MATERIAL SUPPLIED below:
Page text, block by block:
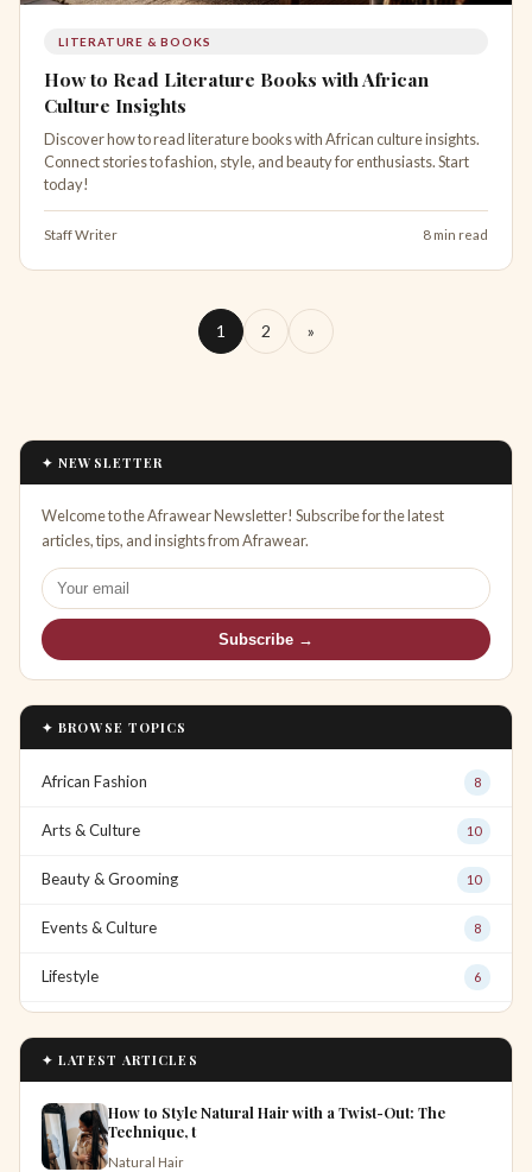
LITERATURE & BOOKS
How to Read Literature Books with African
Culture Insights
Discover how to read literature books with African culture insights.
Connect stories to fashion, style, and beauty for enthusiasts. Start
today!
Staff Writer 8 min read
1 2 »
✦ NEWSLETTER
Welcome to the Afrawear Newsletter! Subscribe for the latest
articles, tips, and insights from Afrawear.
Subscribe →
✦ BROWSE TOPICS
African Fashion 8
Arts & Culture 10
Beauty & Grooming 10
Events & Culture 8
Lifestyle 6
✦ LATEST ARTICLES
How to Style Natural Hair with a Twist-Out: The
Technique, t
Natural Hair
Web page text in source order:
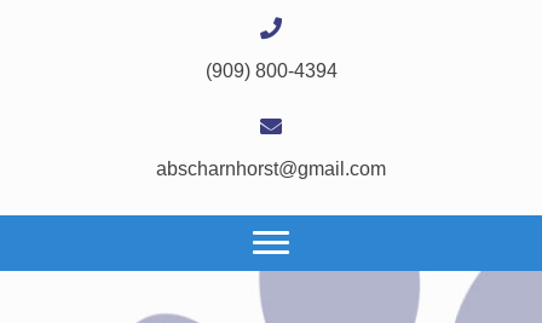
(909) 800-4394
abscharnhorst@gmail.com
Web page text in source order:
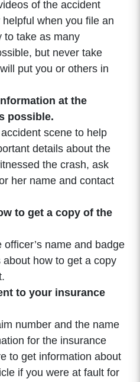
of the accident
when you file an
to take as many
but never take
put you or others in
at the
possible.
scene to help
details about the
the crash, ask
her name and contact
to get a copy of the
name and badge
how to get a copy
to your insurance
number and the name
for the insurance
to get information about
if you were at fault for
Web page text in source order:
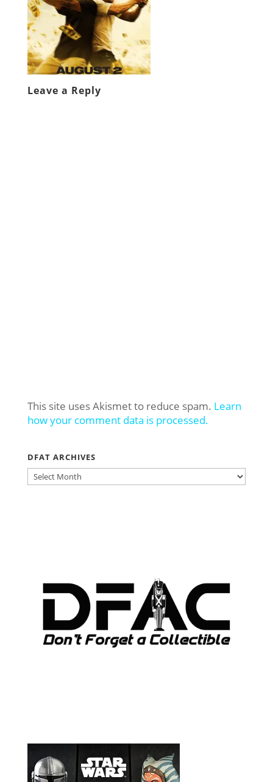
Leave a Reply
This site uses Akismet to reduce spam. Learn
how your comment data is processed.
DFAT ARCHIVES
DFAT
ARCHIVES
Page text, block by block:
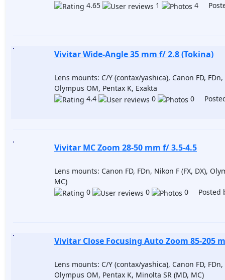
4.65
1 4
Vivitar Wide-Angle 35 mm f/ 2.8 (Tokina)
Lens mounts: C/Y (contax/yashica), Canon FD,
Olympus OM, Pentax K, Exakta
4.4
0 0
Vivitar MC Zoom 28-50 mm f/ 3.5-4.5
Lens mounts: Canon FD, FDn, Nikon F (FX, DX),
MC)
0
0 0 Posted
Vivitar Close Focusing Auto Zoom 85-205
Lens mounts: C/Y (contax/yashica), Canon FD, FDn,
Olympus OM, Pentax K, Minolta SR (MD, MC)
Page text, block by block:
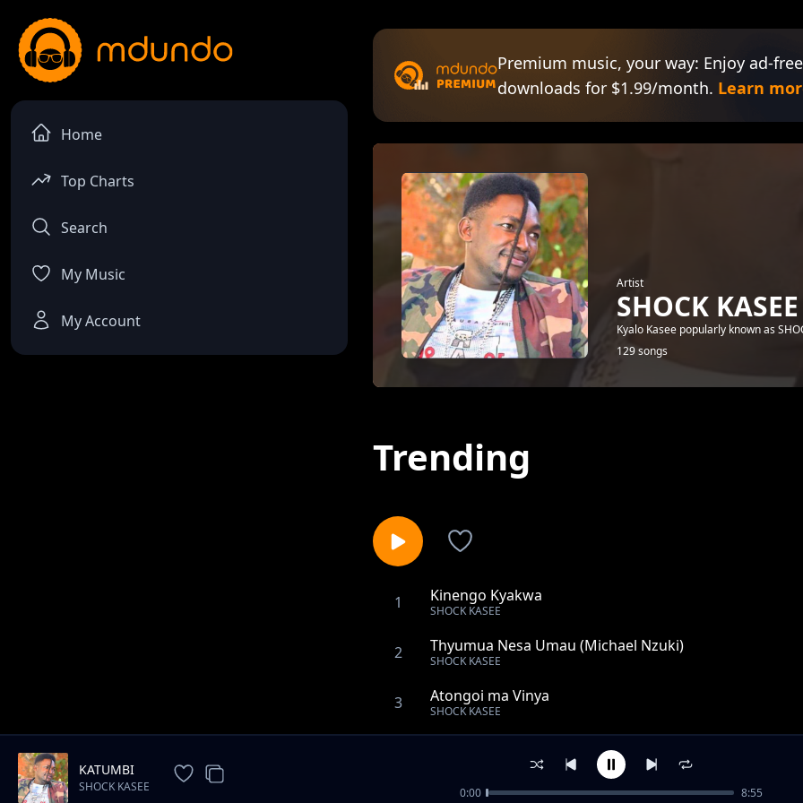
Home
Top Charts
Search
My Music
My Account
Premium music, your way: Enjoy ad-
downloads for $1.99/month. Learn
Artist
SHOCK KASEE
Kyalo Kasee popularly known as
129 songs
Trending
1 Kinengo Kyakwa
SHOCK KASEE
2 Thyumua Nesa Umau (Michael Nzuki)
SHOCK KASEE
3 Atongoi ma Vinya
SHOCK KASEE
Ikalai Mukyene (Doctor Shit Fita)
Ndyi Ndia (Boss fake)
KATUMBI
SHOCK KASEE 0:00 8:55
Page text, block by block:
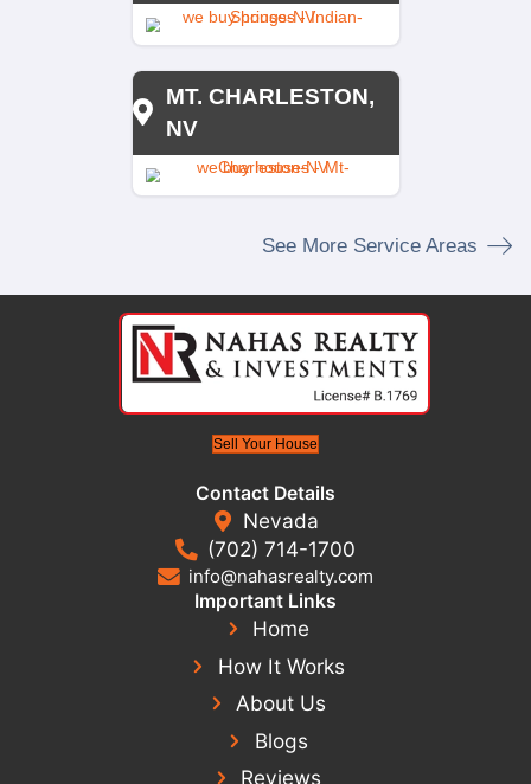
NONE
NONE
NONE
NONE
7 Days
Sell Your House In
Without The Long
When selling through an agent, there’s no
—or if—your home will sell. Buyer financing can
inspections may cause delays, and last-minute
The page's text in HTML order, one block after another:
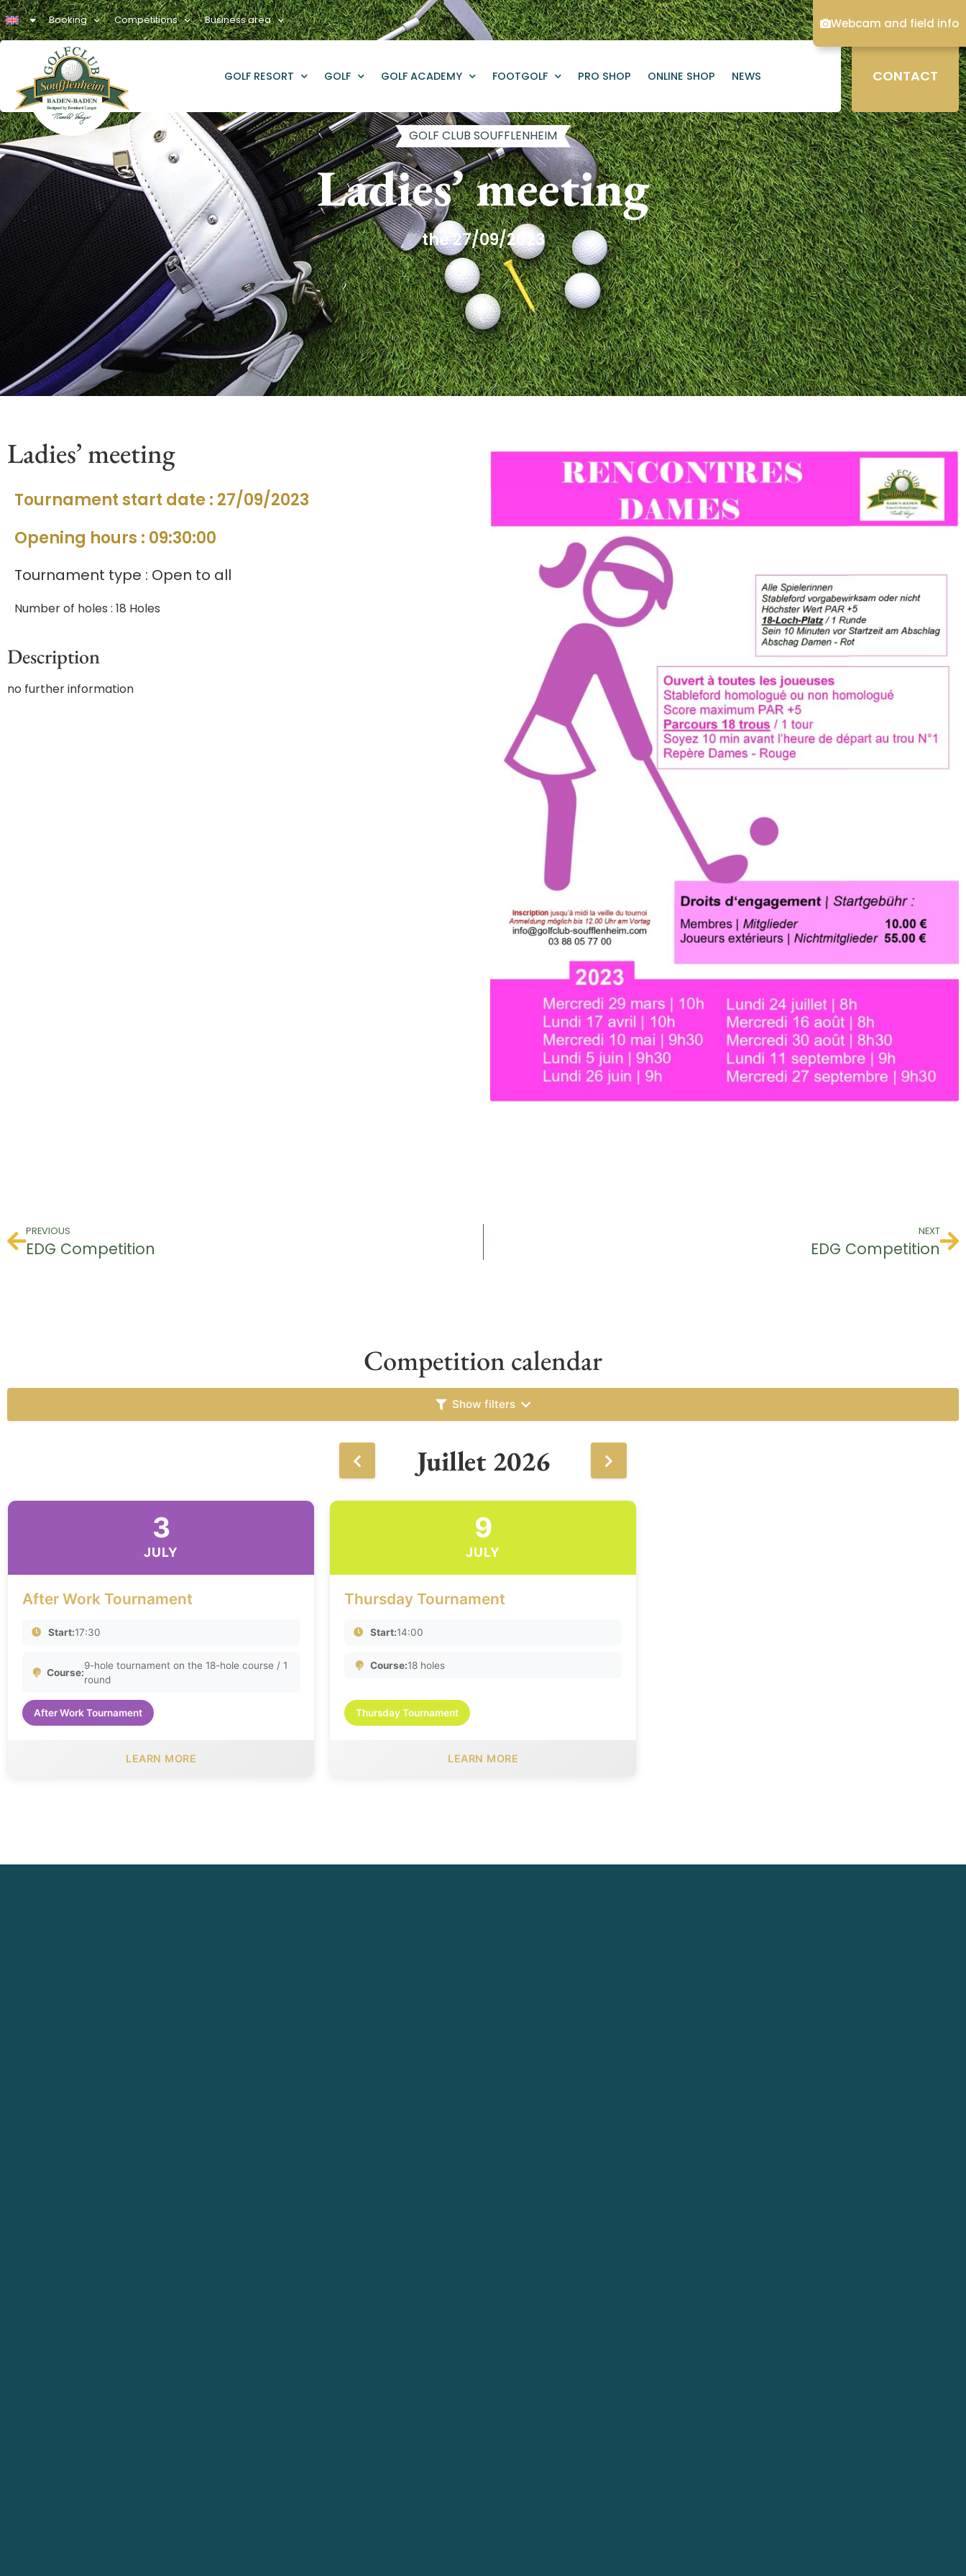
Booking Competitions Business area
GOLF RESORT GOLF GOLF ACADEMY FOOTGOLF PRO SHOP ONLINE SHOP NEWS CONTACT
GOLF CLUB SOUFFLENHEIM
Ladies’ meeting
the 27/09/2023
Ladies’ meeting
Tournament start date : 27/09/2023
Opening hours : 09:30:00
Tournament type : Open to all
Number of holes : 18 Holes
Description
no further information
PREVIOUS
EDG Competition
NEXT
EDG Competition
Competition calendar
Show filters
Juillet 2026
3
JULY
After Work Tournament
Start:17:30
Course:
9-hole tournament on the 18-hole course / 1
round
After Work Tournament
LEARN MORE
9
JULY
Thursday Tournament
Start:14:00
Course:18 holes
Thursday Tournament
LEARN MORE
Webcam and field info
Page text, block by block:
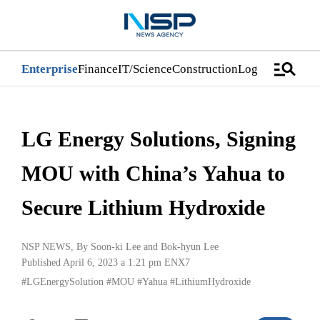
EnterpriseFinanceIT/ScienceConstructionLogistics/
manage_search
LG Energy Solutions, Signing
MOU with China’s Yahua to
Secure Lithium Hydroxide
NSP NEWS, By Soon-ki Lee and Bok-hyun Lee
Published April 6, 2023 a 1:21 pm ENX7
#LGEnergySolution #MOU #Yahua #LithiumHydroxide
End of MATERIAL SUPPLIED.
_PROBLEM_
What must be output is the exact run of lines from the one holding "Juillet 2026" through the end of the entries above, both ends included, minus the pictures.

_YOUR RESPONSE_
Juillet 2026
3
JULY
After Work Tournament
Start:17:30
Course:
9-hole tournament on the 18-hole course / 1
round
After Work Tournament
LEARN MORE
9
JULY
Thursday Tournament
Start:14:00
Course:18 holes
Thursday Tournament
LEARN MORE
Webcam and field info
Page text, block by block:
EnterpriseFinanceIT/ScienceConstructionLogistics/
manage_search
LG Energy Solutions, Signing
MOU with China’s Yahua to
Secure Lithium Hydroxide
NSP NEWS, By Soon-ki Lee and Bok-hyun Lee
Published April 6, 2023 a 1:21 pm ENX7
#LGEnergySolution #MOU #Yahua #LithiumHydroxide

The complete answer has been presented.